BG-Menu: churn predictor
BG-Menu is one of the biggest food delivery services in Bulgaria. A visitor to their website can explore different chains of restaurants, decide what he/she wants to eat and order the meal online. BG-Menu then delivers the meal from the specific restaurant to the user's address. The client was interested in predicting the likelihood for a user to churn in order to trigger various incentives.
Standard for its industry, BG-Menu is investing heavily on user acquisition, however there is a percentage of users which churn on a monthly basis and BG-Menu believes they can reduce this percentage if they know who is most likely to churn.
We have developed and deployed a model which predicts users who are going to churn with 85%+ accuracy
BG-Menu: delivery time predictor
BG-Menu is one of the biggest food delivery services in Bulgaria, on their website a person can see different chains of restaurants, decide what he/she wants to eat and order the meal online. BG-Menu then delivers the meal from the specific restaurant to the user's address.
BG-Menu was facing challenges at predicting delivery times for the different orders. This can sometimes lead to frustrated customers who haven't received their order on time, or sometimes predict a longer delivery times than the actually needed, which leads to drop in conversation rates, due to customers who are not willing to wait that much for a meal.
We developed and deployed a model which can predict the delivery time of an order from restaurant A to place B. Below are some of the achieved performance metrics :
- 30% accuracy when predicting a food to be delivered with not more than 3 minutes difference from the actual time
- 45% accuracy when predicting a food to be delivered with not more than 5 minutes difference from the actual time
- 70% accuracy when predicting a food to be delivered with not more than 10 minutes difference from the actual time
NEG: topic classification
NEG owns the largest online community website in Bulgaria after Facebook. The forum contains lots of content and new one is produced with large volumes every day (50+ million page views per month).
they needed better categorization of what is talked about in the different topics/sub-forums, so they can use these places for more targeted advertisements.
A model which can put a post into one of up to 50 different categories (e.g. Health, Business, Technology, etc..). The model has around 80% accuracy in classifying posts from the forum.

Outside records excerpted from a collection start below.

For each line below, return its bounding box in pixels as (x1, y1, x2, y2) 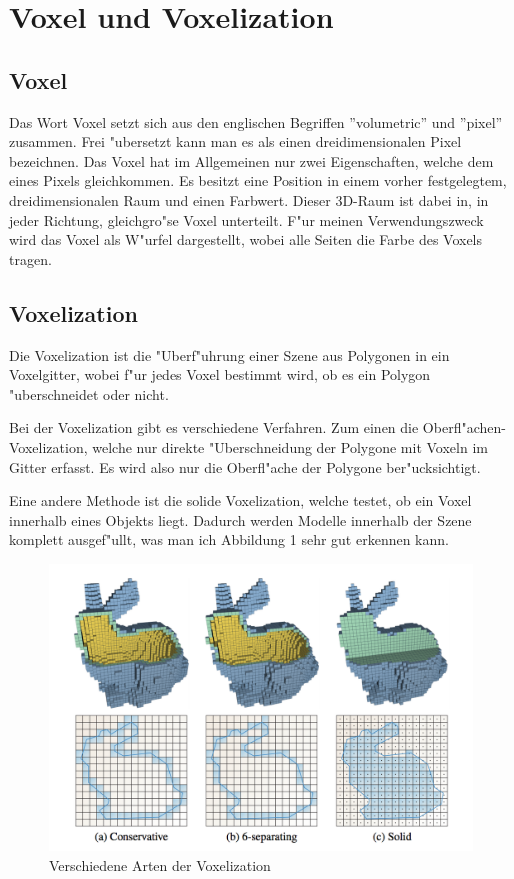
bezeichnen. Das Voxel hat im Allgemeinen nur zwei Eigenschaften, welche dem (9, 150, 494, 171)
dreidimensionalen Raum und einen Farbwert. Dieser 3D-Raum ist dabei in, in (9, 189, 489, 210)
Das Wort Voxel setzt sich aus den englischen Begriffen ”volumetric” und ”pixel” (9, 111, 503, 132)
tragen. (9, 248, 52, 269)
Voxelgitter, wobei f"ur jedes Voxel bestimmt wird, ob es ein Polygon (9, 364, 431, 385)
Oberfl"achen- (422, 417, 506, 438)
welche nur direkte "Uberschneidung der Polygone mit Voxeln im (92, 436, 488, 457)
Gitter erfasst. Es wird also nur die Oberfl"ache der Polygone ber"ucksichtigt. (9, 456, 481, 477)

SEC Live aimed at changing the way people consume SEC filings. Their flagship product took the best out of filings by combining machine learning and natural language processing algorithms to make sense of both textual and numeric data and then wrapping it up into an elegant and beautiful web reader, where analysts and investors could keep all of their research in one place.
- Size - the filings repository contained over 4 TB of millions of loosely structured SEC filings. The regular and timely fetching and processing of such amount is no trivial think.
- Variety - there are over 80 different types of filings with different type of content, sections and structure. Categorization and processing such varied source of textual data is a very complex classification problem.
We developed a bid data processing solution that was computing all of the ML algorithms on a Hadoop MapReduce scalable and elastic computational environment that was able to process the full amount of filings in less than an hour by allocating and freeing a cloud of 100 instances on demand keeping the cloud infrastructure cost under 500$ per month.
To accommodate the variety of fillings, different approaches to training the ML algorithms were employed, resulting in building an internal UI for annotating training data and validation of classification results.
Additionally, we have done thorough performance testing, tuning and monitoring, to accommodate a traffic of 1000 simultaneous users.